The economic explanation: For favorites, three-point accuracy is a skill signal — it reflects genuine shooting talent that translates across contexts. For underdogs, regular season three-point numbers are less reliable because they were compiled against weaker competition. An 11-seed that shoots 39% from three in the Mountain West may shoot 31% against a Big Ten defense. The "three-point accuracy premium" is, for underdogs, partially an artifact of schedule strength — it evaporates when the competition level rises in March.

This connects back to our variance finding: underdogs don't win in March because they shoot threes well. They win because they shoot threes at all, creating variance that occasionally swings in their favor. Their regular season percentages don't predict which underdogs will get hot — because getting hot from three is largely random.

7 The Correlation Has Been Remarkably Stable

Has the relationship between three-point shooting and winning changed as the game has evolved?

Era3P% <> Win%3PA Share <> Win%3P% Diff <> Win%
2003-2009+0.471+0.013+0.628
2010-2016+0.444+0.001+0.634
2017-2025+0.432+0.050+0.650

Three-point accuracy's correlation with winning has been stable around +0.44 to +0.47 for two decades.

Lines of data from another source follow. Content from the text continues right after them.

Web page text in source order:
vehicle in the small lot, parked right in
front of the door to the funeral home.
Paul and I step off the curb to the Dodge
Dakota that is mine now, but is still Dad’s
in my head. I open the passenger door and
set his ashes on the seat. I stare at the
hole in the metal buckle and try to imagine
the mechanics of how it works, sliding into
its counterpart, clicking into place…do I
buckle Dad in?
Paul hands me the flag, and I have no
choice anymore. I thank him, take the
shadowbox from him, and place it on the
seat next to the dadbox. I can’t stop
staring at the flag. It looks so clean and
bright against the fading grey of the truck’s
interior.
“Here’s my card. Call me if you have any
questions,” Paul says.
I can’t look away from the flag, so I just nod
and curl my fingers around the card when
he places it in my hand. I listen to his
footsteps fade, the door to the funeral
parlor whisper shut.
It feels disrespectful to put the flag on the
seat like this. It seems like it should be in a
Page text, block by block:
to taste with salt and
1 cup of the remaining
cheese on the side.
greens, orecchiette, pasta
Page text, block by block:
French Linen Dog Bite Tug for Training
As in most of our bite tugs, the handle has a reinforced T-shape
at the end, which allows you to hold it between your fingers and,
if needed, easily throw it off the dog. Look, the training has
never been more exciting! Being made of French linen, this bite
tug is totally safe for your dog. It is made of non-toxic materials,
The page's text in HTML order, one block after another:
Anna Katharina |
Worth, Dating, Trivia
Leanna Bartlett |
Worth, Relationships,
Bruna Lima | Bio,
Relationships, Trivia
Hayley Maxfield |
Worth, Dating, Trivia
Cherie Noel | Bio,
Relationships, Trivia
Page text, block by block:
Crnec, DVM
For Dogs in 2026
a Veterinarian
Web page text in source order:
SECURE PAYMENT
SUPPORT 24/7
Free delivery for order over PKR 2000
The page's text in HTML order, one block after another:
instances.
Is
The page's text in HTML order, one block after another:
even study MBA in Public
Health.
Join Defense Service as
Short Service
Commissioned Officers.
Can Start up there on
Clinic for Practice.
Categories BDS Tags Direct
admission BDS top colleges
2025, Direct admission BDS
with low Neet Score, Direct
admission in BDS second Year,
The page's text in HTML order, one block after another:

Three-point volume's non-correlation has been stable around zero for the same period. The three-point revolution hasn't changed what predicts winning — it's just changed how many threes everyone shoots while the fundamental relationship holds steady.

If anything, the three-point percentage differential has gotten slightly more predictive over time (+0.628 to +0.650), suggesting that as every team shoots more threes, the ability to be better than your opponent from three has become marginally more important.

8 The Complete Picture

The three-point paradox in one sentence: The basketball world spent 20 years convincing itself to shoot more threes, but the data says the teams that win are the ones that shoot threes accurately and, perhaps more importantly, prevent their opponents from doing so — regardless of how many they take.

This maps to a recurring economics theme in our analysis: the market adopted the right general insight (threes are valuable) but implemented it with the wrong lever (volume instead of efficiency). It's like a firm that hears "innovation drives growth" and responds by filing more patents instead of filing better patents. The metric that matters was always quality, not quantity.

Data: Kaggle March Machine Learning Mania dataset. Regular season: 7,978 team-seasons (2003-2025, min 10 games per team-season). Tournament: 1,382 games with detailed box scores (2003-2024), 1,472 tournament team-seasons. Correlations are Pearson coefficients. Tournament wins = wins in the NCAA tournament field of 68 (0-6). Quintiles computed by sorting all team-season observations on the relevant metric and dividing into equal groups.